To wit, this is the actual democratic experiment that people keep thinking
they refer to when talking about America.

"Holacracies" aren't impossible. It's just that they're _hard_. Brady's point
is more that many people refuse to admit this and, accordingly, run into the
worst problems posed rather than having ways to deal with them as they arise.

------
rootedbox
Holacracies still have a vested management power structure.. Basically you
still have owners / top-tier management who's goals may not align with
workers.

Want to be a really progressive start up.. become a COOP.

------
mbillie1
Eh. I worked at a reasonably holacratic/flat organization (a high-profile
agile consultancy, actually), and when I say it was flat, I didn't know who my
boss was, or who to give notice to when I quit. It was honestly very flat, and
in no sense did this mean "secretly rich white guys ran the show." It _did_
lead to a bit more cliqueyness than might otherwise have been desired.

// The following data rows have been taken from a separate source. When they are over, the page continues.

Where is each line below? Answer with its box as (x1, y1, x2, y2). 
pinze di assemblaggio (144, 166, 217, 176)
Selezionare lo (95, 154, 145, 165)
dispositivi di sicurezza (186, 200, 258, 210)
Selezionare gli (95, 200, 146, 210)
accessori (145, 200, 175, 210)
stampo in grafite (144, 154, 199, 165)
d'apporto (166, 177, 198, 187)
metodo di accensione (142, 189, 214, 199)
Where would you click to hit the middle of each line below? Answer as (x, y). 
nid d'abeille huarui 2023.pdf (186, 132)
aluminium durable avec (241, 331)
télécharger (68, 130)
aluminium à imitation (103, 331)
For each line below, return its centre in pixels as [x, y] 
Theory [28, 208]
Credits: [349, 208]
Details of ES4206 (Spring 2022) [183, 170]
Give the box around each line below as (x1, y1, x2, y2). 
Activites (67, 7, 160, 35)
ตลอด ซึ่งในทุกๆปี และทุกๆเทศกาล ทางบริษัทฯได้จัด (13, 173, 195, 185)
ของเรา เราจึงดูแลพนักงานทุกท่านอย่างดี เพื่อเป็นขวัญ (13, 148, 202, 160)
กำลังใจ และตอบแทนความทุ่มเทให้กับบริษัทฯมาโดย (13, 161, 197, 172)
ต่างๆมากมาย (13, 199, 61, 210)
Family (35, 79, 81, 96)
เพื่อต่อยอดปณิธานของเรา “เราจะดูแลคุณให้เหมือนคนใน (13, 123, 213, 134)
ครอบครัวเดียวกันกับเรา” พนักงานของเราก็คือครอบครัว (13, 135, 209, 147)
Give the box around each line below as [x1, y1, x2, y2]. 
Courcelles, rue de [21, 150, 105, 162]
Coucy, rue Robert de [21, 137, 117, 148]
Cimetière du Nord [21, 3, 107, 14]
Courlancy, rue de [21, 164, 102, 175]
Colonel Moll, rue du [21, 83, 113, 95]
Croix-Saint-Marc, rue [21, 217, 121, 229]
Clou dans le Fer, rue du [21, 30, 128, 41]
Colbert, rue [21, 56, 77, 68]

I think that a holacracy, like most things dealing with human beings and their
behavior, is dependent on the specific human beings in question with regard to
whether or not it will succeed.

On a slightly meta level, it is interesting why the startup/development
culture seems to flock to articles like this, saying "such-and-such thing can
never work as a solution to people problems because it didn't work here" \- we
see this crop up on HN constantly, pro- and anti-, with things like working
from home, pair programming, etc. Maybe it's too much to ask that we say
"different things work for different groups of people"?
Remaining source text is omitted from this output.